Сотни детей, женщин, стариков… И жалеть его? За что? За то, что он звание обещает или проживание в Германии на гитлеровское пособие? Разменявшись на что, оставить его в живых? На злато? Ни за что русский человек на это не пойдет. Убьёт врага, сам погибнет, если надо, а в измене Родине, в предательстве замечен не будет. А предателя ждёт такая же смерть, как и фашиста, пусть и говорить будет на родном на советском, на русском, а нельзя и ему никаких поблажек делать, ведь это он людей сгубил, всё село умертвил, в лапы к немцам так и подвел партизанский отряд, а за ними и всех остальных… И его потом отпустить? Бог всем и всему судья, но будь моя воля…

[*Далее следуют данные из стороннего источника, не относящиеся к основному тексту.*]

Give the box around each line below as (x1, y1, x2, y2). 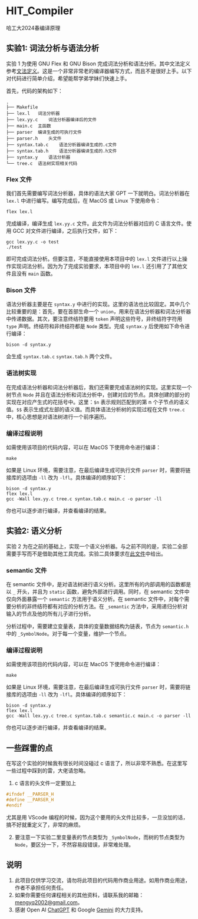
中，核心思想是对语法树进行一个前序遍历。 (6, 413, 110, 420)
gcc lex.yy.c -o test (6, 239, 60, 245)
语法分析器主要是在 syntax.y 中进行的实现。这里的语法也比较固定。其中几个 (6, 300, 190, 308)
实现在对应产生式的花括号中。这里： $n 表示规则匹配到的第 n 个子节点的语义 (6, 398, 190, 405)
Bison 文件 (6, 286, 37, 294)
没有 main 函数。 (16, 270, 56, 277)
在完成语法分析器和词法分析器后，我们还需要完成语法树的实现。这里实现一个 (6, 384, 192, 391)
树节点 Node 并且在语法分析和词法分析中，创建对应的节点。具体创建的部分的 (6, 391, 190, 398)
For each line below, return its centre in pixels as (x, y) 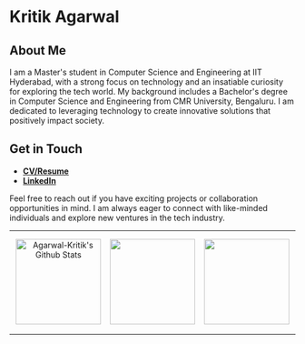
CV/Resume (46, 171)
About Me (38, 51)
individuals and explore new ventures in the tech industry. (117, 218)
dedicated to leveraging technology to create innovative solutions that (140, 111)
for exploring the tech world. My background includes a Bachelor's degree (149, 91)
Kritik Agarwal (64, 17)
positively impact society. (57, 121)
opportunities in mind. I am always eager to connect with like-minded (138, 207)
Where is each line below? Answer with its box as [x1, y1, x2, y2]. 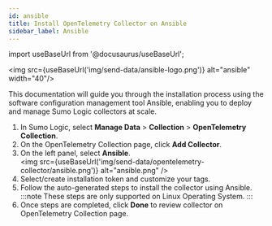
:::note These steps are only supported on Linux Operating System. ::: [19, 192, 253, 202]
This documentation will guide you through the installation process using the [8, 89, 264, 99]
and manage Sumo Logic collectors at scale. [8, 106, 157, 116]
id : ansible [8, 11, 49, 20]
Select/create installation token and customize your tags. [19, 174, 211, 184]
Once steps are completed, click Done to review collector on [19, 200, 223, 210]
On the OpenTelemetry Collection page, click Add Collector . [19, 140, 222, 150]
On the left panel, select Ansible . [19, 148, 132, 159]
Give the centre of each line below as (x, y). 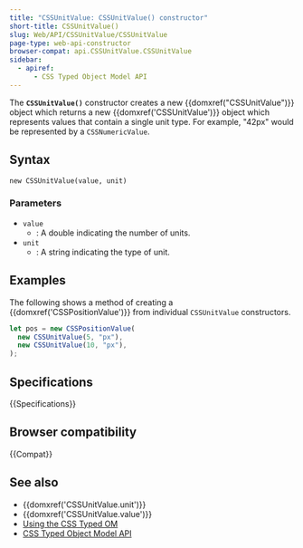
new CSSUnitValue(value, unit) (68, 181)
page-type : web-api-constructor (70, 43)
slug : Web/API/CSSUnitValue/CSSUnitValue (89, 34)
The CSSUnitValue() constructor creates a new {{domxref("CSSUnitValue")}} (152, 102)
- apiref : (36, 69)
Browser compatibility (73, 433)
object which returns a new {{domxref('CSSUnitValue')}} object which (139, 112)
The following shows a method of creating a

– Саша! У тебя взгляд такой… С тобой всё хорошо?
– Да, всё нормально. Пойдем.
Спрашивает меня, а сама дрожит, как осиновый лист… И ведь знает всё про меня, а всё равно не уходит. Знает, какая боль у меня на душе, что мне пережить пришлось и за годы службы в миру, и за годы войны, и про трагедию мою личную знает. Но всё равно из-за меня жизнью рисковала, и рискует, и в Сибирь, говорит, пойду за тебя, если надо, и на фронт пойду – ты только скажи.
Не скажу, Ниночка, никогда. Живи уж лучше здесь пока в относительном мире и относительном спокойствии. Даст Бог, ни пехота немецкая не дойдёт, ни бомбёжка не потревожит… Боюсь я, что не выдержишь ты этой кровавой бойни, не знаешь ты, что это такое, когда вокруг тебя головы оторванные лежат… И бежишь, и – вперёд!!, и – ура!, а под сапогом череп так: хрусть!, а ты не слышишь, глаза кровью налиты, и – вперёд!!, и – ура!, и еще один звук: хрусть!, только не череп, а солдат лежит, живой ещё и так на тебя смотрит: маменьке, маменьке напишите, где погиб то… и голову опускает на землю… А вспомнит эта земля тебя лет через пятьдесят? Умрёшь, сгниёшь, и памяти не оставишь. А ведь идешь, и – вперёд, и – ура!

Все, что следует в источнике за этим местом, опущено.